The result should be an exact copy of every record, with no pictures kept.

## INPUT FOR THIS TASK
########

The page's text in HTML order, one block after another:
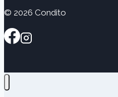
© 2026 Condito
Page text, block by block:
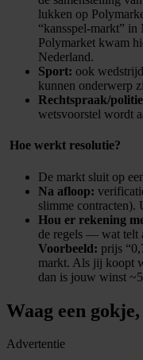
lukken op
“kansspel-markt”
Polymarket kwam
Nederland.
Sport: ook
kunnen onderwerp
Rechtspraak/
wetsvoorstel wordt
​ Hoe werkt resolutie?
De markt sluit op
Na afloop:
slimme contracten).
Hou er rekening
de regels — wat telt
Voorbeeld: prijs
markt. Als jij koopt
dan is jouw winst
Waag een
Advertentie
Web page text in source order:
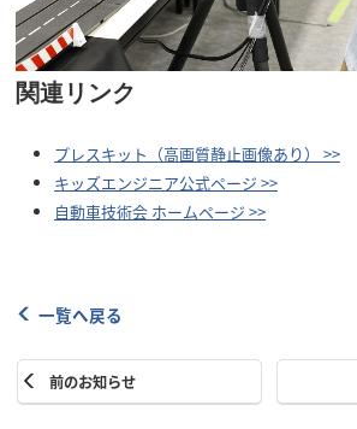
関連リンク
プレスキット（高画質静止画像あり） >>
キッズエンジニア公式ページ >>
自動車技術会 ホームページ >>
一覧へ戻る
前のお知らせ
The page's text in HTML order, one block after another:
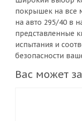
покрышек на все
на авто 295/40 в
представленные
испытания и
безопасности
Вас может
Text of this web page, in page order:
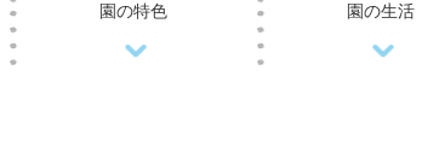
園の特色 園の生活
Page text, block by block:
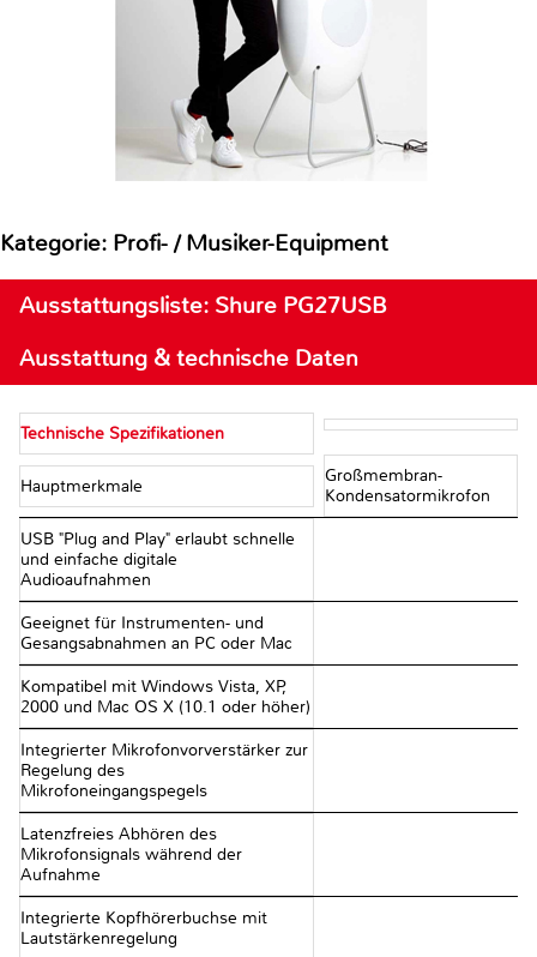
Kategorie: Profi- / Musiker-Equipment
Ausstattungsliste: Shure PG27USB
Ausstattung & technische Daten
Technische Spezifikationen
Hauptmerkmale
Großmembran-
Kondensatormikrofon
USB "Plug and Play" erlaubt schnelle
und einfache digitale
Audioaufnahmen
Geeignet für Instrumenten- und
Gesangsabnahmen an PC oder Mac
Kompatibel mit Windows Vista, XP,
2000 und Mac OS X (10.1 oder höher)
Integrierter Mikrofonvorverstärker zur
Regelung des
Mikrofoneingangspegels
Latenzfreies Abhören des
Mikrofonsignals während der
Aufnahme
Integrierte Kopfhörerbuchse mit
Lautstärkenregelung
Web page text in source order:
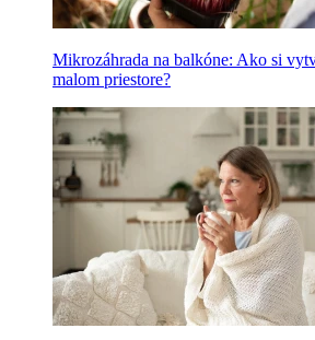
Mikrozáhrada na balkóne: Ako si
malom priestore?
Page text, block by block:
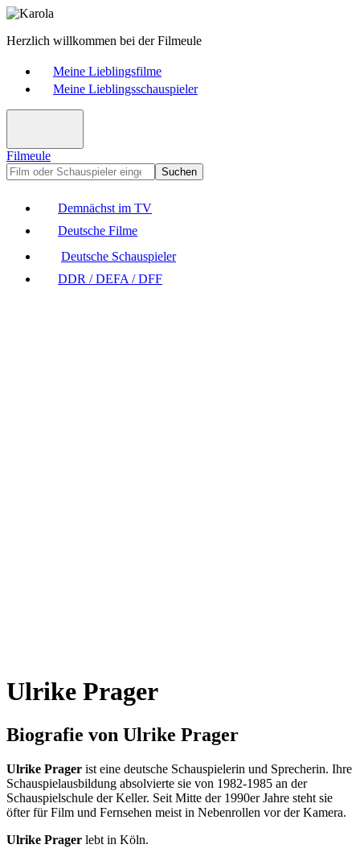
Herzlich willkommen bei der Filmeule
Meine Lieblingsfilme
Meine Lieblingsschauspieler
Filmeule
Suchen
Demnächst im TV
Deutsche Filme
Deutsche Schauspieler
DDR / DEFA / DFF
Ulrike Prager
Biografie von Ulrike Prager
Ulrike Prager ist eine deutsche Schauspielerin und Sprecherin. Ihre
Schauspielausbildung absolvierte sie von 1982-1985 an der
Schauspielschule der Keller. Seit Mitte der 1990er Jahre steht sie
öfter für Film und Fernsehen meist in Nebenrollen vor der Kamera.
Ulrike Prager lebt in Köln.
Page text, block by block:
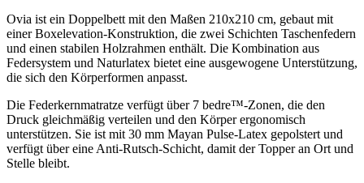
Ovia ist ein Doppelbett mit den Maßen 210x210 cm, gebaut mit
einer Boxelevation-Konstruktion, die zwei Schichten Taschenfedern
und einen stabilen Holzrahmen enthält. Die Kombination aus
Federsystem und Naturlatex bietet eine ausgewogene Unterstützung,
die sich den Körperformen anpasst.
Die Federkernmatratze verfügt über 7 bedre™-Zonen, die den
Druck gleichmäßig verteilen und den Körper ergonomisch
unterstützen. Sie ist mit 30 mm Mayan Pulse-Latex gepolstert und
verfügt über eine Anti-Rutsch-Schicht, damit der Topper an Ort und
Stelle bleibt.
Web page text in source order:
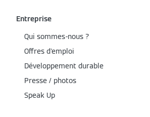
Entreprise
Qui sommes-nous ?
Offres d'emploi
Développement durable
Presse / photos
Speak Up
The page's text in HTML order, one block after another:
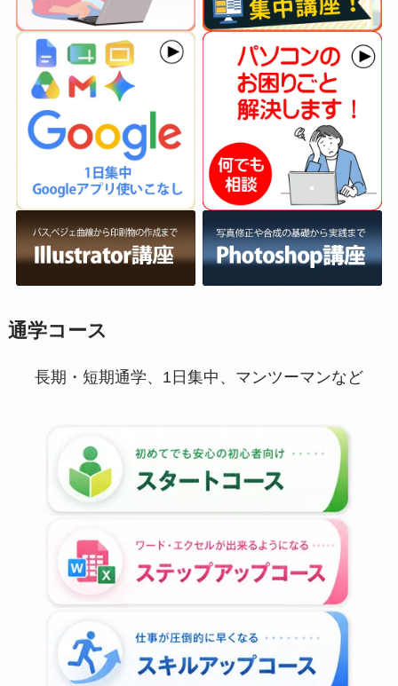
通学コース
長期・短期通学、1日集中、マンツーマンなど
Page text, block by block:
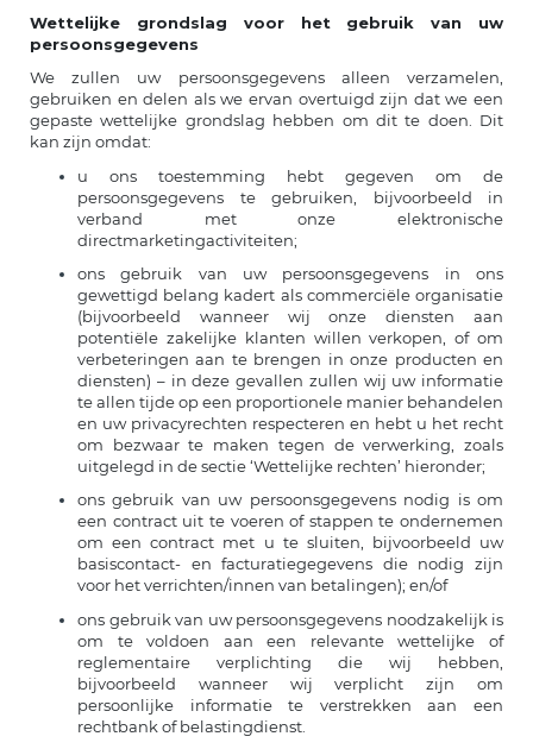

########

## WRITTEN RESPONSE
The page's text in HTML order, one block after another:
© 2026 Condito
Page text, block by block:
lukken op
“kansspel-markt”
Polymarket kwam
Nederland.
Sport: ook
kunnen onderwerp
Rechtspraak/
wetsvoorstel wordt
​ Hoe werkt resolutie?
De markt sluit op
Na afloop:
slimme contracten).
Hou er rekening
de regels — wat telt
Voorbeeld: prijs
markt. Als jij koopt
dan is jouw winst
Waag een
Advertentie
Web page text in source order:
関連リンク
プレスキット（高画質静止画像あり） >>
キッズエンジニア公式ページ >>
自動車技術会 ホームページ >>
一覧へ戻る
前のお知らせ
The page's text in HTML order, one block after another:
покрышек на все
на авто 295/40 в
представленные
испытания и
безопасности
Вас может
Text of this web page, in page order:
園の特色 園の生活
Page text, block by block:
Kategorie: Profi- / Musiker-Equipment
Ausstattungsliste: Shure PG27USB
Ausstattung & technische Daten
Technische Spezifikationen
Hauptmerkmale
Großmembran-
Kondensatormikrofon
USB "Plug and Play" erlaubt schnelle
und einfache digitale
Audioaufnahmen
Geeignet für Instrumenten- und
Gesangsabnahmen an PC oder Mac
Kompatibel mit Windows Vista, XP,
2000 und Mac OS X (10.1 oder höher)
Integrierter Mikrofonvorverstärker zur
Regelung des
Mikrofoneingangspegels
Latenzfreies Abhören des
Mikrofonsignals während der
Aufnahme
Integrierte Kopfhörerbuchse mit
Lautstärkenregelung
Web page text in source order:
Mikrozáhrada na balkóne: Ako si
malom priestore?
Page text, block by block:
Herzlich willkommen bei der Filmeule
Meine Lieblingsfilme
Meine Lieblingsschauspieler
Filmeule
Suchen
Demnächst im TV
Deutsche Filme
Deutsche Schauspieler
DDR / DEFA / DFF
Ulrike Prager
Biografie von Ulrike Prager
Ulrike Prager ist eine deutsche Schauspielerin und Sprecherin. Ihre
Schauspielausbildung absolvierte sie von 1982-1985 an der
Schauspielschule der Keller. Seit Mitte der 1990er Jahre steht sie
öfter für Film und Fernsehen meist in Nebenrollen vor der Kamera.
Ulrike Prager lebt in Köln.
Page text, block by block:
Ovia ist ein Doppelbett mit den Maßen 210x210 cm, gebaut mit
einer Boxelevation-Konstruktion, die zwei Schichten Taschenfedern
und einen stabilen Holzrahmen enthält. Die Kombination aus
Federsystem und Naturlatex bietet eine ausgewogene Unterstützung,
die sich den Körperformen anpasst.
Die Federkernmatratze verfügt über 7 bedre™-Zonen, die den
Druck gleichmäßig verteilen und den Körper ergonomisch
unterstützen. Sie ist mit 30 mm Mayan Pulse-Latex gepolstert und
verfügt über eine Anti-Rutsch-Schicht, damit der Topper an Ort und
Stelle bleibt.
Web page text in source order:
Entreprise
Qui sommes-nous ?
Offres d'emploi
Développement durable
Presse / photos
Speak Up
The page's text in HTML order, one block after another:
通学コース
長期・短期通学、1日集中、マンツーマンなど
Page text, block by block:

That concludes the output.